Let's use Harley Davidson as an example, there are many. Their entire pitch is being a rebel, getting away, being cool, salvaging your youth. It's not, "this is a great machine and good bargain." If most people were wholly objective about purchasing a motorcycle based on utilitarian use and cost, they probably wouldn't purchase a Harley. Advertising to the rescue. It's a brain hack.

What would they buy a 150cc dirt bike?
There are many places where people do buy motorcycles based on utility and cost -- underbones, standards, and scooters between 49 and 250cc are popular. The most popular vehicle in history is the Honda Super Cub.
>You can absolutely respond to it with your own tactics if you know about it, but it still effects you.

Of which ways that it effects a person have you learned?

anecdata: i just rented a house. the listing said x. when i saw the property, the realtor said "rent is ${x+200}". I still felt like i expended my negotiations after clarifying that the rent was actually x. I knew he was fucking with me, but i needed a place to live, and i wanted to negotiate more, but it was hard to muster a negotiation after i felt like I already negotiated.
This is absolutely incorrect. On day one of one of my university courses on negotiation, we did a group exercise that demonstrated anchoring. For those unaware of the concept it's that a final negotiated agreement tends to be strongly influenced by the first position (e.g. price) that is put forward.

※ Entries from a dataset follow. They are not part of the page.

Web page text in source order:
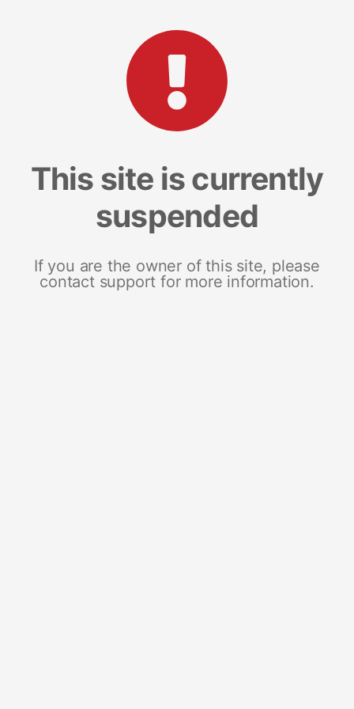
This site is currently
suspended
If you are the owner of this site, please
contact support for more information.
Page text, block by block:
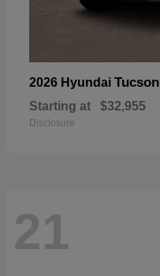
2026 Hyundai Tucson
Starting at $32,955
Disclosure
21
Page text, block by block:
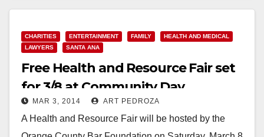
CHARITIES ENTERTAINMENT FAMILY
HEALTH AND MEDICAL
LAWYERS
SANTA ANA
Free Health and Resource Fair set
for 3/8 at Community Day
Intermediate/H.S.
MAR 3, 2014 ART PEDROZA
A Health and Resource Fair will be hosted by the
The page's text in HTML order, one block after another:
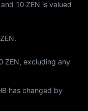
10 ZEN is valued
.
ZEN, excluding any
has changed by
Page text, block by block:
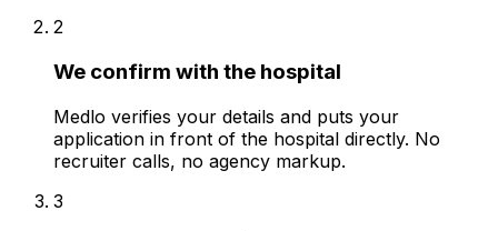
2
We confirm with the hospital
Medlo verifies your details and puts your
application in front of the hospital directly. No
recruiter calls, no agency markup.
3

After the exercise, we dived into how it worked and how to prepare and counter anchoring. Then we ran a slightly different, but similar, exercise. Even when highly educated students were fully aware of how anchoring worked, and that they were susceptible to it, and knowing ways to ways to counter it, deals still tended to be closer to the initial reference point.

It certainly helps to know ways in which you may be manipulated, but knowledge does not make you immune by any stretch of the imagination.